The Stone Giant (1989) is a fantasy novel by American writer James Blaylock, a prequel to his first published book, The Elfin Ship, and thus the end (as of 2008) of a loose trilogy of comic fantasy novels including The Disappearing Dwarf.

Although written some years after the other two novels, the setting once again features a mix of fantasy and steampunk elements but unlike the others, the protagonist in The Stone Giant is the roguish Theophile Escargot. Few of the characters from the previous novels appear but the antagonist is once again the evil sorcerer Selznak (although referred to as "Uncle Abner" in the story). The book was first published as an Ace paperback by Berkley Books.

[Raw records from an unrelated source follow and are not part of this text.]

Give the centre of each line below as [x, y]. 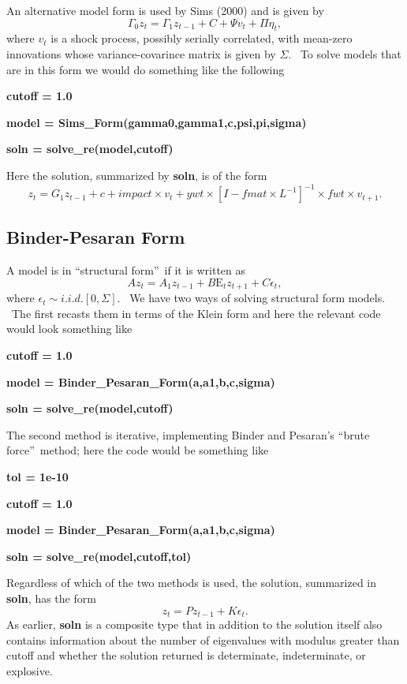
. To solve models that [345, 53]
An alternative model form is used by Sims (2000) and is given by [165, 10]
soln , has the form [51, 598]
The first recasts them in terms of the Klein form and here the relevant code [196, 313]
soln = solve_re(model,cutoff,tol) [99, 556]
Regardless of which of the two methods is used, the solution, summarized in [191, 583]
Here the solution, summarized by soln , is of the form [137, 175]
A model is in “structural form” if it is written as [126, 270]
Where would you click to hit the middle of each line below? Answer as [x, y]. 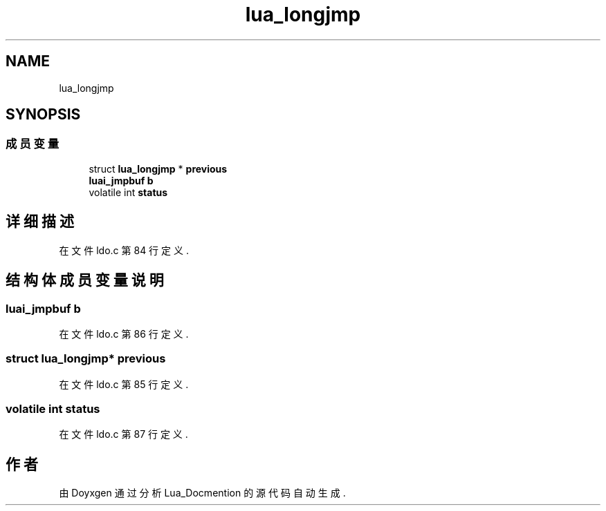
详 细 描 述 [40, 222]
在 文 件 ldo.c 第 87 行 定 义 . [123, 434]
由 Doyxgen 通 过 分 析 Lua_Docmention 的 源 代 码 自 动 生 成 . [202, 493]
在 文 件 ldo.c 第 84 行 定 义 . [124, 250]
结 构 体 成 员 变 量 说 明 [85, 280]
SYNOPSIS [43, 115]
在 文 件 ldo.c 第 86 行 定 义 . [124, 334]
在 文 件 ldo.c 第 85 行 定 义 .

The story, a parody of the heroic quest, is set in a world where human beings live alongside elves, goblins, witches, wizards, and other fantastic beings. There Theophile Escargot, a Rip Van Winkle-like malcontent, has series of comic misadventures while attempting both to impress a pretty barmaid and to revenge himself on an evil dwarf who cheated him out of a bag of marbles.

==Plot summary==

In a fit of pique Escargot eats a pie that his wife had been withholding to bribe him into attending a revival meeting. Unfortunately Stover, the revivalist, is also the local judge and has designs on Escargot's wealthy wife; Escargot winds up homeless and indigent. He becomes infatuated with Leta, Stover's barmaid, and is introduced to a dwarf he believes to be her uncle. Escargot had purchased a bag of odd marbles from a bunjo man (a kind of gypsy/hobo); the dwarf first swindles them from the hapless divorcé, then humiliates and terrifies him for laughs.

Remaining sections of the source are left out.